Pulmonary arterial hypertension (PAH) is a common and well-known complication of connective tissue diseases (CTDs) such as systemic sclerosis (SSc), systemic lupus erythematosus (SLE), mixed CTD, and to a lesser extent rheumatoid arthritis, dermatomyositis, and Sjögren’s syndrome. PAH affects approximately 3% to 13% of patients with CTDs and is the major cause of death in this patient population. Furthermore, data from registries have indicated that PAH associated with CTDs (PAH-CTDs) was the second most prevalent type of PAH after idiopathic PAH (IPAH). There are also many other different types of PAH, such as heritable PAH, PAH associated with congenital heart diseases (CHDs), PAH associated with portal hypertension or portopulmonary hypertension, and so on. As reported in the Registry to Evaluate Early and Long-Term Pulmonary Arterial Hypertension Disease Management, survival in patients with PAH-CTDs was significantly lower than that in those with IPAH (78% vs 91%, P < .001). But few investigations have explored if there is any difference in pulmonary vascular properties (PVPs), including pulmonary vascular morphological and mechanical properties, that contribute to the difference in prognosis between patients with PAH-CTDs and other PAH subgroups.

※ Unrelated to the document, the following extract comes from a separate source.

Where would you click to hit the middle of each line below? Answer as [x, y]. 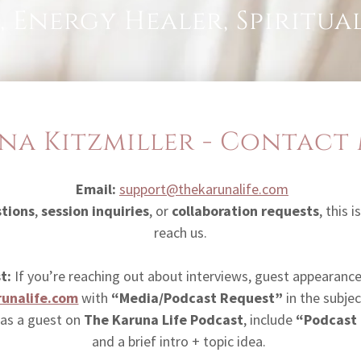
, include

The pathologic changes in patients with PAH are characterized by intimal proliferative, medial hypertrophic, and fibrotic changes; adventitial thickening with moderate perivascular inflammatory infiltrates; and plexiform and thrombotic lesions. These changes may induce the increase of pulmonary vascular resistance (PVR) and pulmonary arterial pressure accompanied by the abnormalities in PVPs and eventually lead to right-heart failure and death. Although right-heart catheterization (RHC) is considered the gold standard for evaluating and diagnosing pulmonary hypertension (PH), it fails to detect PVPs and to differentiate very small changes in PVPs between different types of PAH.
Intravascular ultrasound (IVUS) can play an important role in evaluation of PVPs, not only by investigating its functional abnormalities but also by allowing quantitative and qualitative analyses. But few studies have focused on the role of IVUS in the evaluation of PVPs in PAH-CTDs, and most only on local abnormalities of pulmonary vessels without exploring regional differences, failing to accurately analyze the changes of whole pulmonary vessels and reflect the entire scope of PVPs. In the present study, therefore, we took the regional differences into account by dividing each pulmonary vessel into two segments on the basis of IVUS, then explored the abnormalities of PVPs and determined their associations with hemodynamic measurements and prognosis.
Methods
Ethics Statement
The present study was approved by the local ethics committee, and all enrolled subjects provided written informed consent.
Study Population
Consecutive patients ( n = 51) with systolic pulmonary artery pressures (SPAPs) ≥ 40 mm Hg on echocardiography were prospectively enrolled in the study and underwent RHC and IVUS between July 2011 and March 2014. Using RHC results in combination with histories and laboratory examinations, 25 patients were confirmed as having PAH-CTDs (group 1, PAH-CTDs [ n = 25]), and 15 were diagnosed with PAH due to other causes (group 2 [ n = 15]), including 11 with IPAH, two with PAH associated with portal hypertension or portopulmonary hypertension, and two with PAH-CHDs, as well as another 11 patients with CTDs without PH (group 3 [ n = 11]). Furthermore, on the basis of IVUS results, patients with PAH (whether associated with CTDs or other causes) were also divided into those with distal ( n = 22) and proximal ( n = 18) remodeling subtypes.
RHC and IVUS Examination
RHC procedures were performed according to the criteria from the European Heart Journal guidelines for the diagnosis and treatment of PH using a Swan-Ganz catheter (8.5 F; Baxter Healthcare, Edwards Critical Care Division, Deerfield, IL). Right atrial pressure, right ventricular pressure, pulmonary artery pressure (SPAP, diastolic pulmonary artery pressure [DPAP], and mean pulmonary artery pressure [mPAP]), and pulmonary artery wedge pressure (PAWP) were recorded. Cardiac output (CO) was measured in triplicate using the thermodilution method or Fick method in patients in whom PAH-CHDs was suspected. PVR was calculated using the following formula: (mPAP − PAWP)/CO. Meanwhile, blood oxygen saturation in the vena cava and the right atrial, right ventricular, pulmonary, and systemic arteries was also determined.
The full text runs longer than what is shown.